WHAT YOU NEED TO DO:
Check each line of the data, and copy those where "designed" appears.

EXERCISE MATERIAL:

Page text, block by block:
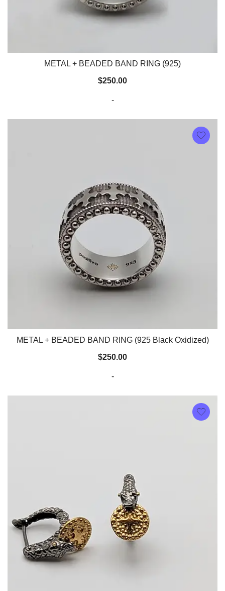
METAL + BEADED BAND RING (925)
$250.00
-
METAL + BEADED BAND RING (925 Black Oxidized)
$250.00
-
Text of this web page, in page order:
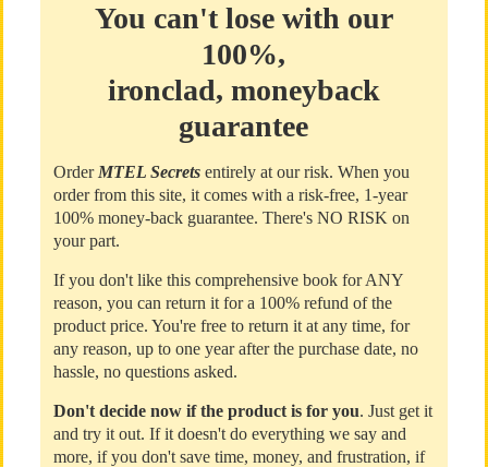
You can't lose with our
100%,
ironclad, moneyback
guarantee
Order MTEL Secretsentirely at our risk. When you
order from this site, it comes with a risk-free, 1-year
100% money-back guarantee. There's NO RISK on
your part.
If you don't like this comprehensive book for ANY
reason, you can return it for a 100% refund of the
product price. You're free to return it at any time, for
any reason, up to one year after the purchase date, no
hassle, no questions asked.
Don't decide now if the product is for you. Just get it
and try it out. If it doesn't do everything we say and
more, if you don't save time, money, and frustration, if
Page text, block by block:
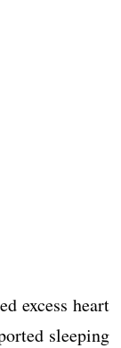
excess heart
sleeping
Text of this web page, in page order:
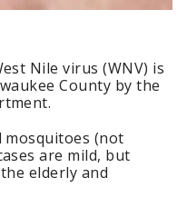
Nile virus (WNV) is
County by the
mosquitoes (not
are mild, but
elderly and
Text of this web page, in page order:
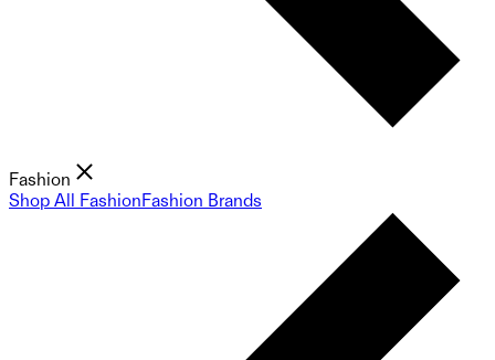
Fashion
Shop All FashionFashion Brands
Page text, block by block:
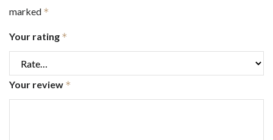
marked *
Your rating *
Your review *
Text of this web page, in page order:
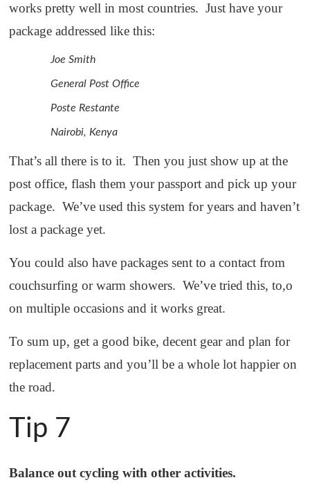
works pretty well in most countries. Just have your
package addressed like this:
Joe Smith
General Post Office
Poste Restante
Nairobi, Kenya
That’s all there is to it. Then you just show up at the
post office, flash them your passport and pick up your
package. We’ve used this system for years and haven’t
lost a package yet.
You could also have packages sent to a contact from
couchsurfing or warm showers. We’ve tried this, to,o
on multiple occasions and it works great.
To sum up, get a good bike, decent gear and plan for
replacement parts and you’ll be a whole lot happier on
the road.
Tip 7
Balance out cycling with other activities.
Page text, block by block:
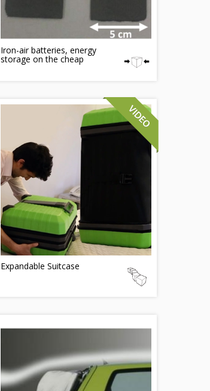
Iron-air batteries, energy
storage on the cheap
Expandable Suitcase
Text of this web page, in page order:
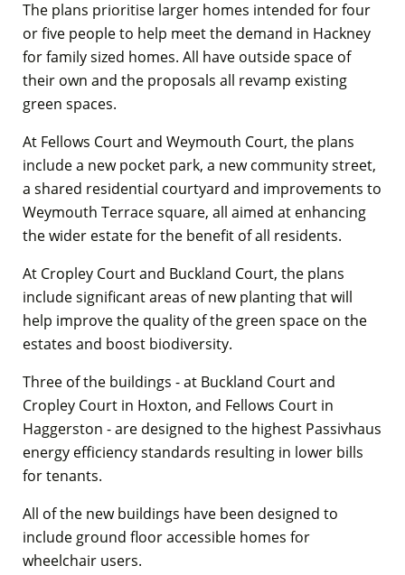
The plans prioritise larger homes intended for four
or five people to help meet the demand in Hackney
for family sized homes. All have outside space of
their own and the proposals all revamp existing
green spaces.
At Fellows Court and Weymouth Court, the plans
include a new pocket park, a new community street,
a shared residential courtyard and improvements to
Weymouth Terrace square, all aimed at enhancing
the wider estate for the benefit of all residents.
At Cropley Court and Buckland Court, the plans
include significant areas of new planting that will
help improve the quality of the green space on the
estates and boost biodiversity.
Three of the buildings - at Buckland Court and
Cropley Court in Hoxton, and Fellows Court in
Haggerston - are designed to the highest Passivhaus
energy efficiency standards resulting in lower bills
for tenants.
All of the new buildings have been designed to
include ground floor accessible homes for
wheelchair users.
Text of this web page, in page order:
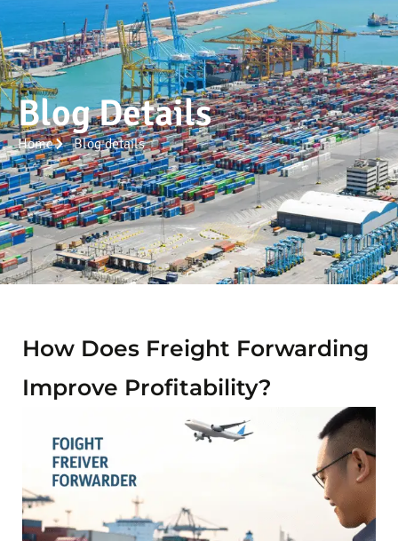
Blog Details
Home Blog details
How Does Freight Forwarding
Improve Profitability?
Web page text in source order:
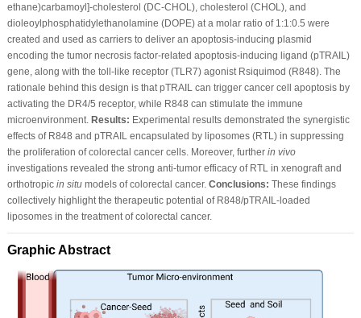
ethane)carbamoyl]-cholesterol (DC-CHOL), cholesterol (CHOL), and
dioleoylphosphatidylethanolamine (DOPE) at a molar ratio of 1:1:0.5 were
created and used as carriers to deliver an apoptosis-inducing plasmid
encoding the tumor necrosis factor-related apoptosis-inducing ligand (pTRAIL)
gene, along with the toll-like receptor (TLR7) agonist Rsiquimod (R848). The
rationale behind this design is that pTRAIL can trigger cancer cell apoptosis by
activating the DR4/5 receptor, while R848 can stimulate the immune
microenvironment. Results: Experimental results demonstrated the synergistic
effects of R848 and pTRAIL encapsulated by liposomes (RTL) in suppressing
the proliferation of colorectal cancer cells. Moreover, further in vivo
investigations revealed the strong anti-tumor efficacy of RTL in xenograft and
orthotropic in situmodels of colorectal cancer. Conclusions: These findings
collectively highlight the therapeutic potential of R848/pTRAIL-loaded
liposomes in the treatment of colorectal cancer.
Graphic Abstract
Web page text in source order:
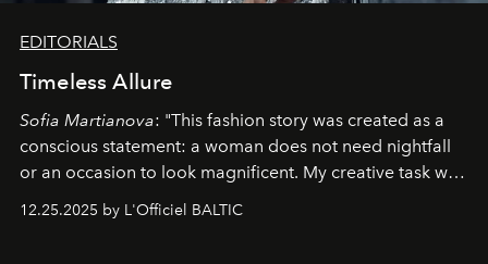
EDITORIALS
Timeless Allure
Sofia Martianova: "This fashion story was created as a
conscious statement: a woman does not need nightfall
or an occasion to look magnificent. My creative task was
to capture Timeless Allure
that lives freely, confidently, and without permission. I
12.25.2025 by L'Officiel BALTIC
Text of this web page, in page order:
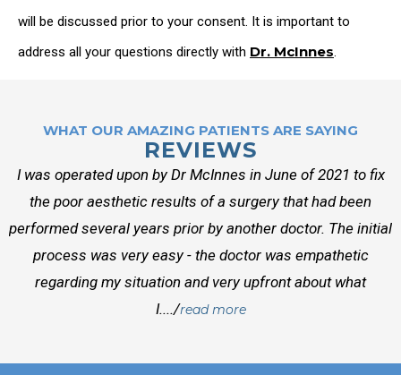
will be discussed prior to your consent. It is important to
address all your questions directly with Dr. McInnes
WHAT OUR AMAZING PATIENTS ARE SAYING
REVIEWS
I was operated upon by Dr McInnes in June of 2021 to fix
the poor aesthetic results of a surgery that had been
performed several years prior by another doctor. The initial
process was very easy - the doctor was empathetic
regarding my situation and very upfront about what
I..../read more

OUTPUT BELOW:
Haggerston - are designed to the highest Passivhaus
All of the new buildings have been designed to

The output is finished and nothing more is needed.